When Jordan returned to the Chicago Bulls in 1995, he was 32, and the nucleus of that team which included Scottie Pippen and Dennis Rodman was still in place.
The Wizards, however, are coming off their worst season ever at 19-63, and even Jordan warns that expectations for the Wizards who open training camp today in Wilmington, N.C., won't be that high.
"I'm not coming in here with these preconceived ideas that we're going to be 50-32. I'd be totally surprised if we were 50-32. But I think we can be far better than 19-63," Jordan said.
Jordan, who will play mostly at small forward, said he was uncertain of his status as the summer progressed. Breaking a pair of ribs and battling tendinitis created some doubt whether he could pull off a comeback at his standards. His 31.5 scoring average is the highest in league history, and his 10 scoring titles are a league best. In addition to leading the Bulls to six championships, he was regular-season MVP five times and NBA Finals MVP six times.
But eventually Jordan began to see the elements of his game that separated him from his peers.
"The things that I was looking for was a sense of dominance in situations, taking control in pickup games, if that can be any indication," Jordan said. "I wanted to see if I could get some of my moves off against players in the league and maintain some of my consistency and was able to score whenever I felt like I needed to score.
"I was looking for signs that would give me an indication that would make this thing work," Jordan continued. "And although I didn't see them consistently every single day, I was asking my body to do something that you haven't done for three years."
Much has been made about how the older Jordan will fare against younger superstars like Allen Iverson, Kobe Bryant and Tracy McGrady.
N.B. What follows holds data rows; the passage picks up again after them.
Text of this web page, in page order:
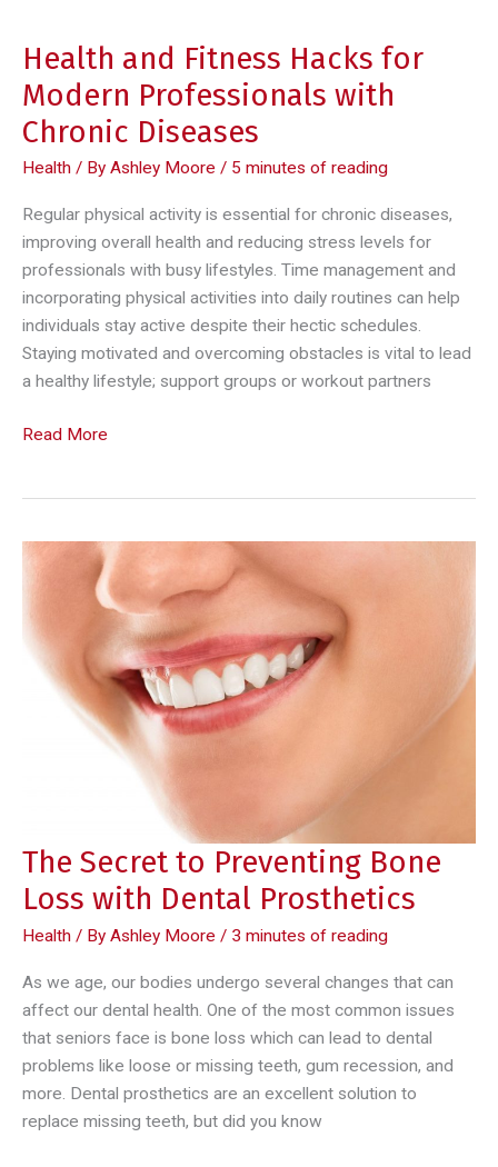
Practices
Health and Fitness Hacks for
Modern Professionals with
Chronic Diseases
Health / By Ashley Moore / 5 minutes of reading
Regular physical activity is essential for chronic diseases,
improving overall health and reducing stress levels for
professionals with busy lifestyles. Time management and
incorporating physical activities into daily routines can help
individuals stay active despite their hectic schedules.
Staying motivated and overcoming obstacles is vital to lead
a healthy lifestyle; support groups or workout partners
Health
for
Professionals
Chronic
Diseases
Read More
The Secret to Preventing Bone
Loss with Dental Prosthetics
Health / By Ashley Moore / 3 minutes of reading
As we age, our bodies undergo several changes that can
affect our dental health. One of the most common issues
that seniors face is bone loss which can lead to dental
problems like loose or missing teeth, gum recession, and
more. Dental prosthetics are an excellent solution to
replace missing teeth, but did you know
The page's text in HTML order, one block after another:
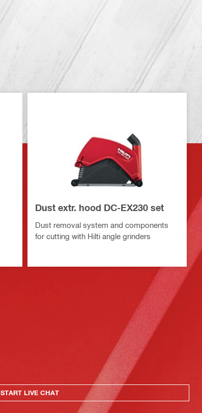
Dust extr. hood DC-EX230 set
Dust removal system and components
for cutting with Hilti angle grinders
START LIVE CHAT
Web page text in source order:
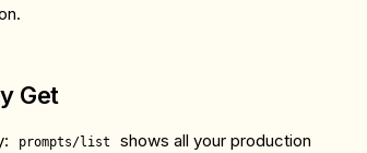
Get
: prompts/list
shows all your production
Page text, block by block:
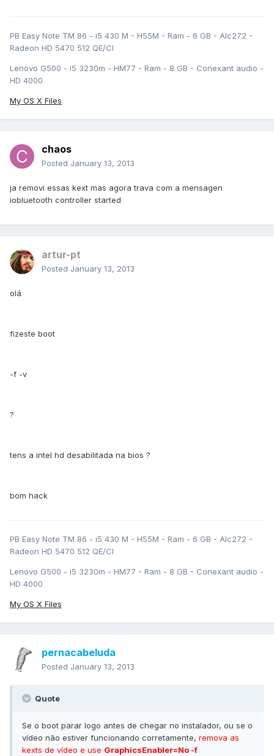
PB Easy Note TM 86 - i5 430 M - H55M - Ram - 6 GB - Alc272 -
Radeon HD 5470 512 QE/CI
Lenovo G500 - i5 3230m - HM77 - Ram - 8 GB - Conexant audio -
HD 4000
My OS X Files
chaos
Posted January 13, 2013
ja removi essas kext mas agora trava com a mensagen
iobluetooth controller started
artur-pt
Posted January 13, 2013
olá
fizeste boot
-f -v
?
tens a intel hd desabilitada na bios ?
bom hack
PB Easy Note TM 86 - i5 430 M - H55M - Ram - 6 GB - Alc272 -
Radeon HD 5470 512 QE/CI
Lenovo G500 - i5 3230m - HM77 - Ram - 8 GB - Conexant audio -
HD 4000
My OS X Files
pernacabeluda
Posted January 13, 2013
Quote
Se o boot parar logo antes de chegar no instalador, ou se o
vídeo não estiver funcionando corretamente, remova as
kexts de vídeo e use GraphicsEnabler=No -f
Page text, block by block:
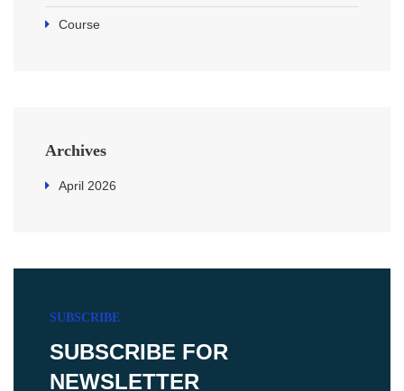
Course
Archives
April 2026
SUBSCRIBE
SUBSCRIBE FOR
NEWSLETTER
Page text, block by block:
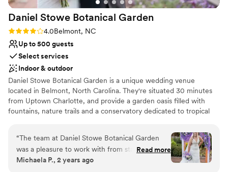
Venue considerations
Dance floor not included
No on-site guest accommodations
Not wheelchair accessible
Daniel Stowe Botanical Garden
Rating: 4.0 (2 reviews)
4.0Belmont, NC
Up to 500 guests
Select services
Indoor & outdoor
Daniel Stowe Botanical Garden is a unique wedding venue
located in Belmont, North Carolina. They're situated 30 minutes
from Uptown Charlotte, and provide a garden oasis filled with
fountains, nature trails and a conservatory dedicated to tropical
outdoor options for both their ceremony and reception. Daniel
Stowe Botanical Garden prides themselves on their experienced
event professionals, customer service staff and team of
horticulturalists.
“The team at Daniel Stowe Botanical Garden
was a pleasure to work with from start to finish.
Their communication was always punctual and
Read more
Michaela P., 2 years ago
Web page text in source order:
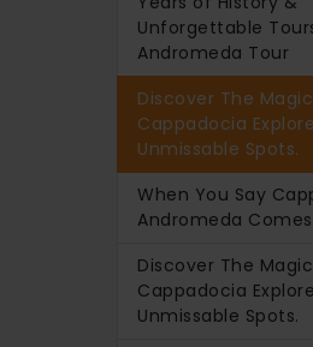
Unforgettable
Andromeda Tour
Discover The
Cappadocia
Unmissable Spots.
When You Say
Andromeda
Discover The
Cappadocia
Unmissable Spots.
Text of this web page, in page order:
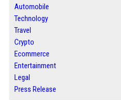
Automobile
Technology
Travel
Crypto
Ecommerce
Entertainment
Legal
Press Release
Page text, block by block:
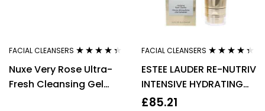
FACIAL CLEANSERS
out of 5
Nuxe Very Rose Ultra-
Fresh Cleansing Gel
FACIAL CLEANSERS
out of 5
ESTEE LAUDER RE-NUTRIV
INTENSIVE HYDRATING
FOAM CLEANSER 125ML
£85.21
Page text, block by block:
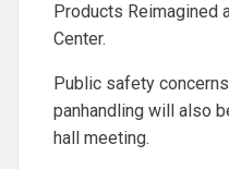
Products Reimagined
Center.
Public safety
panhandling will also
hall meeting.
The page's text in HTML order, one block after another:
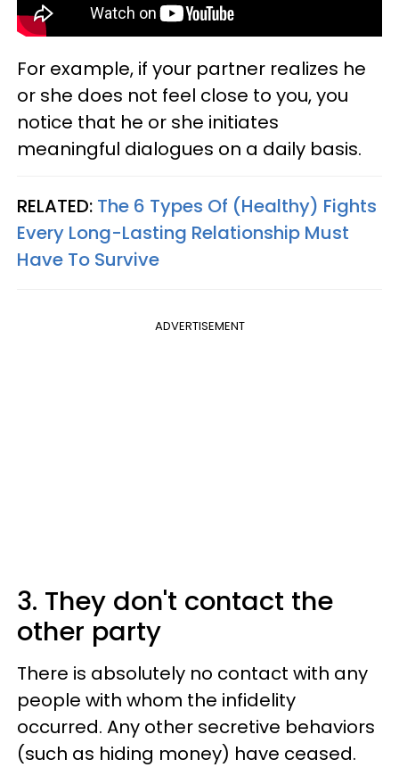
For example, if your partner realizes he
or she does not feel close to you, you
notice that he or she initiates
meaningful dialogues on a daily basis.
RELATED: The 6 Types Of (Healthy) Fights
Every Long-Lasting Relationship Must
Have To Survive
ADVERTISEMENT
3. They don't contact the
other party
There is absolutely no contact with any
people with whom the infidelity
occurred. Any other secretive behaviors
(such as hiding money) have ceased.

When Jordan retired in 1998, none was a true force in the league. Since that time, Iverson was named MVP and led Philadelphia to the finals, Bryant has helped lead the Lakers to two titles and Orlando's McGrady, just 22, demonstrated last season that he might have more potential than any player in the league.
"You say all the young dogs are going to chase me around. Well, I'm not going to bark too far away from them either," Jordan said. "I'm not running from nobody. If anything it's going to be a great challenge. I'm not walking into this scenario thinking that I'm going to fail. I'm walking in confident that I think it will work. And if I listened to everyone who said I couldn't make it work, then obviously I wouldn't be here."